Tags: floss, speech, java, art
When I started fiddling with speech technologies back in 2010, I was interested in doing a real-time part of speech tagging of radio broadcasts. That exceeded my technical knowledge on the subject but I managed to learn enough Sphinx4 to assemble an end-to-end speech alignment system that takes an audio book and aligns it to its source material. Such system is almost straight out of Sphinx4 examples but it took a bit of time configuring and finding the right models to make it work. I used the aligner to make a funky installation in the Foulab booth for the Ottawa Mini-Maker Faire 2010. Over the years I have received a few requests for the system and I released it open source this month. This blog post describes a little bit more about it, how I used it and how other people can use it for their own projects.
I will try to very briefly sketch how the state of the art in speech recognition works. For a more comprehensive discussion I recommend Dan Jurafsky and James H. Martin's book Speech and Language Processing (shameless plug: Dan was part of my thesis committee). In ASR (Automated Speech Recognition), the input to the system is an audio file, a binary vector of samples taken from a sound wave. The output is a sequence of (English) words. The sound wave is segmented into parts corresponding to different sounds to which we ascribe meaning (physical vowels and consonants, called phones). That transformation of binary vectors into sequences of phones is called an Acoustic Model. While obtaining a sequence of phones might seem as it is all that there is to ASR, that is only a part of the puzzle: there are plenty of words that sound the same. To obtain actual (English) words out of the sequence of phones, another model is added, a Language Model that predicts the likelihood for each sequence of words. Now, these processes are error prone, so instead of working on a set sequence of phones and words, they operate on an interconnected network of most likely interpretations. The process of reading out the most likely sequence is called decoding. I like to think that process is similar to the way the Fremen see the future in Dune, but that won't make any sense to you unless you have read that novel (and if you haven't, drop this blog and go read it, it's so much worth it). (Note: I have chosen not to talk about noisy channel nor HMMs, but if you want to understand how ASR truly works, those are the concepts to start searching for on the Internet.)

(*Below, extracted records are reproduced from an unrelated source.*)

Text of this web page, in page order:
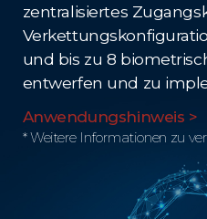
zentralisiertes
und bis zu 8
entwerfen und zu
Anwendungshinweis >
* Weitere Informationen zu
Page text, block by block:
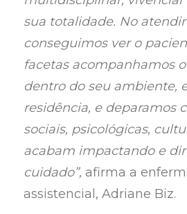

The ASR package I used for this speech aligner is Sphinx4, the Java implementation of the Open Source Sphinx speech recognition engine. It started as a simple port but now it is their main implementation, also, it helps demystify that Java is by no means a slow language (for instance, most of the code we wrote for the Watson system as in Java and speed was of uttermost importance). The documentation on their website is excellent, for a deeper discussion I like this this white paper.
A Speech Recognizer is of not much use without trained acoustic and language models. The lack of publicly available data to train machine learning models is a problem I have been concerned for a while. Luckily, there are some excellent public domain projects to the rescue:
Project Gutenberg, that provides transcriptions of books in the public domain. (I'd like to stress the cultural importance of reasonable copyright terms, the current terms in US, life of the author + 75 years, due to the "Mickey Mouse laws" have created a "lost century" in terms of cultural heritage.)
Inspired by Project Gutenberg, the enthusiastic volunteers at LibriVox have been recording the Project Gutenberg works as Audio Books, also in the public domain.
Finally, trained on this trove of data, VoxForge provides the necessary models.
With the models in hand, building a speech aligner requires just a small Java main that loads the audio and text files and sets the audio sources for Sphinx to work over. Most of the system is specified in the config.xml, special care must be taken there to point to the model files and folders in a way Sphinx4 can find them. A special threshold class was needed for this application, but I will talk about it on a later post. Please note: I wrote this code 5 years ago, it is most probably using an old, outdated API, I am making it available because of its intrinsic utility.
There is a catch, thought, the alignment has to be done on pronounced words, not written ones. For example, if the text says "call me at 3PM" that will be pronounced something like "call me at three p m". Transforming written text into "text ready to be spoken aloud" is one of the many steps a Text-To-Speech (TTS) system does. I have fished the required bits from the Festival TTS system to make this work. This wasn't trivial and it required writing some custom scheme code. This might as well be the biggest contribution behind this project. On a GNU/Linux computer with Festival TTS installed, use the tokens_to_words.pl script to obtain the spoken words to align.
To use aligner, the easier way is to change the command-line in the build.xml (line 64) pointing to the wave file and text to align. Alternatively, you can build the classpath (or print it from ant) and execute Align directy.
With this aligner I distilled a vocabulary of word sample sounds (which I might release at some point) and use it to read aloud the Canadian copyright act. Missing words from the vocabulary (such as copyright) were replaced by random instrument samples (why? because I could, of course) and printed into an old dot matrix printer at the booth. No visitor was left undazzled.
Some potential next steps:
Use the aligner to produce diphone voices for Festival TTS.
Produce a larger word sound samples dictionary and make it available for other art projects.
Make a full Java end-to-end system using FreeTTS to replace the current Festival/Scheme dependency.